Drainage system: Three dimensional geotextile is buried in soft soil areas to guide groundwater discharge and prevent roadbed collapse.
Water wells and pressure relief wells: serve as filter layers to prevent sediment blockage and extend their service life.
3. Environmental Protection Engineering
Landfill site: Composite geotextile (cloth+membrane) is used to construct an anti-seepage barrier to prevent pollutants from seeping into groundwater.
Wastewater treatment tank: prevents the leakage of harmful substances and protects the surrounding environment.
Soil remediation: Covering polluted soil, isolating harmful substances, and promoting vegetation restoration.
4. Municipal Administration and Architecture
Underground engineering: Textile geotextile reinforcement is used in subway tunnels to resist soil pressure deformation.

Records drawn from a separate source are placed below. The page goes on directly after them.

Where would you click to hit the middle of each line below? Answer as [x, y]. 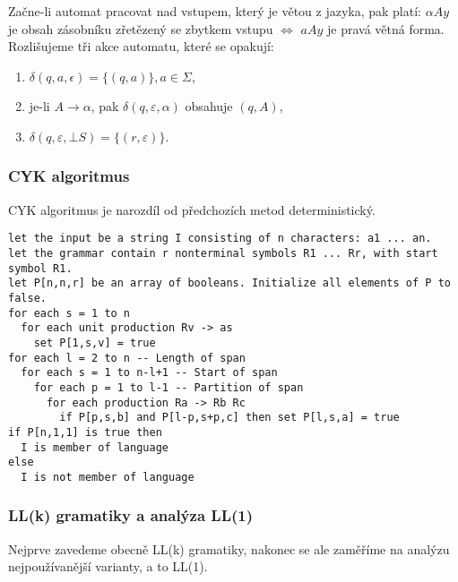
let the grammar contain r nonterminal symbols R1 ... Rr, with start [223, 254]
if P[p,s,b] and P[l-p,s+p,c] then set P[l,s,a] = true [229, 418]
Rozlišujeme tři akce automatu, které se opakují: [141, 46]
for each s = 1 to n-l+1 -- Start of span [149, 373]
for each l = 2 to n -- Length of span [127, 358]
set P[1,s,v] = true [95, 342]
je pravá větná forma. [386, 28]
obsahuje [209, 106]

Sponge City: Permeable geotextile is laid on the lower layer of permeable pavement to enhance rainwater infiltration and storage capacity.
Green belts: prevent weed growth and reduce the cost of manual weeding.
5. Agriculture and Ecology
Farmland drainage: Construct drainage ditches to prevent soil salinization.
Greenhouse: Strengthen the foundation to prevent settlement and deformation.
Coastal protection: textile geotextile is used to resist the scouring of waves and protect the ecology of mudflat.
6. Family and emergency scenarios
Garden vegetable field: Lay a layer of geotextile to suppress weed growth, breathable and permeable.
Roof leakage: Temporarily cover the leakage point to guide rainwater drainage.
Moving and storage: Package fragile items, scratch resistant and shock-absorbing.
Geotextile solves the problem of "large-scale engineering" with "small materials", and its high strength, corrosion resistance, permeability and other characteristics make it a key guarantee for modern engineering safety and durability. From the permafrost isolation of the Qinghai Tibet Railway to the anti-seepage system of the South to North Water Diversion Project, from urban sponge construction to home gardening, geotextiles are using the power of technology to safeguard the harmonious coexistence between humans and nature. In the future, with the integration of materials science and intelligent technology, this "engineering guardian" will break through traditional functional boundaries and inject more possibilities into green infrastructure.